Un manifestante pro independencia (AFP)

PARÍS, Francia.- La gestión de la crisis catalana prueba que España siempre ha sido una pésima comunicadora. Sus gobernantes inspirados la mayor parte del tiempo por valores cristianos, nunca han comprendido cómo cierto protestantismo, acaba siempre ganando la “batalla de las ideas”. Tal vez por esa razón, no opusieron resistencia a las patrañas de la Leyenda Negra ―alimentada con los escritos de sus propios intelectuales―, creyendo ingenuamente que como las obras son amores, la verdad acabaría saliendo a flote. Durante el siglo XIX, colmo de su ceguera política, el Imperio prohibió la circulación de los trabajos de Humboldt, quien repetidamente manifestó su admiración por el modelo de sociedad multicultural que había hecho de América una de las regiones más prósperas del mundo.

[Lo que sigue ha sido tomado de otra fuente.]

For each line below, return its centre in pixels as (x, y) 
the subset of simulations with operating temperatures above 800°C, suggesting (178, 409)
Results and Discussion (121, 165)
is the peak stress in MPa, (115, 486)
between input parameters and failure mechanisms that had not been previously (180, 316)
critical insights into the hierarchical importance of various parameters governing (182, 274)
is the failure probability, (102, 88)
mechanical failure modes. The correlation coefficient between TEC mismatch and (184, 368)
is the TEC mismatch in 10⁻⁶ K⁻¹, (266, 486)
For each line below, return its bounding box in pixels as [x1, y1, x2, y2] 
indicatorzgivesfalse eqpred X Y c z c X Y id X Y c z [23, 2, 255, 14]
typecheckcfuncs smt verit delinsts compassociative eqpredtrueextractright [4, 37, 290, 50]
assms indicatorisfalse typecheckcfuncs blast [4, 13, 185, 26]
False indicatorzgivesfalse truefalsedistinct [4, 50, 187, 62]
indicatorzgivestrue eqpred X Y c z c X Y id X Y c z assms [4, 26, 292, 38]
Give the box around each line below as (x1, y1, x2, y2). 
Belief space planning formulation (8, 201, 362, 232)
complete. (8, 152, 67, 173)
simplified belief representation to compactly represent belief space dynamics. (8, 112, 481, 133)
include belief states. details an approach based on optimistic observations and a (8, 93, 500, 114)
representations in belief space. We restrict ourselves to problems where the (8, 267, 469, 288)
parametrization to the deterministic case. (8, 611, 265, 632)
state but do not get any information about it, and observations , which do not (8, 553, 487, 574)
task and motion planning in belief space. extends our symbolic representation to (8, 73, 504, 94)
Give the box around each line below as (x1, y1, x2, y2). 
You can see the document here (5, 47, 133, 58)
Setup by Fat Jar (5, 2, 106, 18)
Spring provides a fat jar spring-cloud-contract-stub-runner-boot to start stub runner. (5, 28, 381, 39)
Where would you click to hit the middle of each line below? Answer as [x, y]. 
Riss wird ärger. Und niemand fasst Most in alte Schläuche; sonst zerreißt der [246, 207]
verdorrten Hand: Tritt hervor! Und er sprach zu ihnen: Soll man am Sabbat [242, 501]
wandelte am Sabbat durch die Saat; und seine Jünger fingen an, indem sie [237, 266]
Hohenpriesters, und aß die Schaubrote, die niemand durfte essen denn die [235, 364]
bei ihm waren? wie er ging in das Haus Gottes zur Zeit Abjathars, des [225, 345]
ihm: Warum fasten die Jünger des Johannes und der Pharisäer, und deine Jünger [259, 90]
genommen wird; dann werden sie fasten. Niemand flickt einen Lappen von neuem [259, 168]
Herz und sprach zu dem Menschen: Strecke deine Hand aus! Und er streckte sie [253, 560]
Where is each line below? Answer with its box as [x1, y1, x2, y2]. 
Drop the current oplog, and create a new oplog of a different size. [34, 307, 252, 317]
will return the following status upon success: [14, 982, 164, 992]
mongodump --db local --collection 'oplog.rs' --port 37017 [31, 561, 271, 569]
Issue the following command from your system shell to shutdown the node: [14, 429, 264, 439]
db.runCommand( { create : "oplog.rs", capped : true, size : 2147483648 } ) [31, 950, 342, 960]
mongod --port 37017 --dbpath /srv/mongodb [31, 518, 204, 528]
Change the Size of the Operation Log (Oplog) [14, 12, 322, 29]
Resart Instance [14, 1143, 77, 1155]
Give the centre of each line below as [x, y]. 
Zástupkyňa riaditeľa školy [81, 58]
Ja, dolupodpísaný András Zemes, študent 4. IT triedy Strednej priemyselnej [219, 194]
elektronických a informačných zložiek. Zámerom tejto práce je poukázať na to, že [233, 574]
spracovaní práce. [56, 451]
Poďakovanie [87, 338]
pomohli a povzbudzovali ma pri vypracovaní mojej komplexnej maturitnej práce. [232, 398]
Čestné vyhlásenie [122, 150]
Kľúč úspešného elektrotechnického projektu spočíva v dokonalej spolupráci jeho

El grito independentista de los españoles de Cuba en 1868 no fue una excepción a esta regla. Cuando se consultan los documentos de época, se comprende de inmediato que los rebeldes a pesar de no haber ganado jamás ninguna batalla significativa, supieron presentar a la opinión pública internacional un riquísimo relato, que no sólo despertó simpatías inmediatas fuera de la isla, sino que sirvió de sustento posterior a la invención de la nación cubana.

Criollos responsables de su suerte

Los españoles de Cuba, preocupados por la influencia que alcanzaban en Madrid la ideas abolicionistas, encontraron en el comercio peninsular y sus negreros ―entre los que destacaba el bisabuelo del catalán Arturo Más―, unos aliados incondicionales a la hora de exigir en 1837, a las Cortes del reino la segregación de la isla del ámbito constitucional. En efecto, los criollos dueños de la agricultura habían conseguido hasta esa fecha una relación ventajosa a su favor; pensaban justamente que, mientras las arcas del Estado siguieran alimentándose con sus impuestos, continuarían manteniendo el poder real dentro de la isla. En ese sentido la asonada de 1868 carecía de sustento ideológico, y hubiera sido fácil probar que fueron sus propios coterráneos quienes les habían privado de los derechos civiles que ahora estaban reclamando con las armas, y no Madrid.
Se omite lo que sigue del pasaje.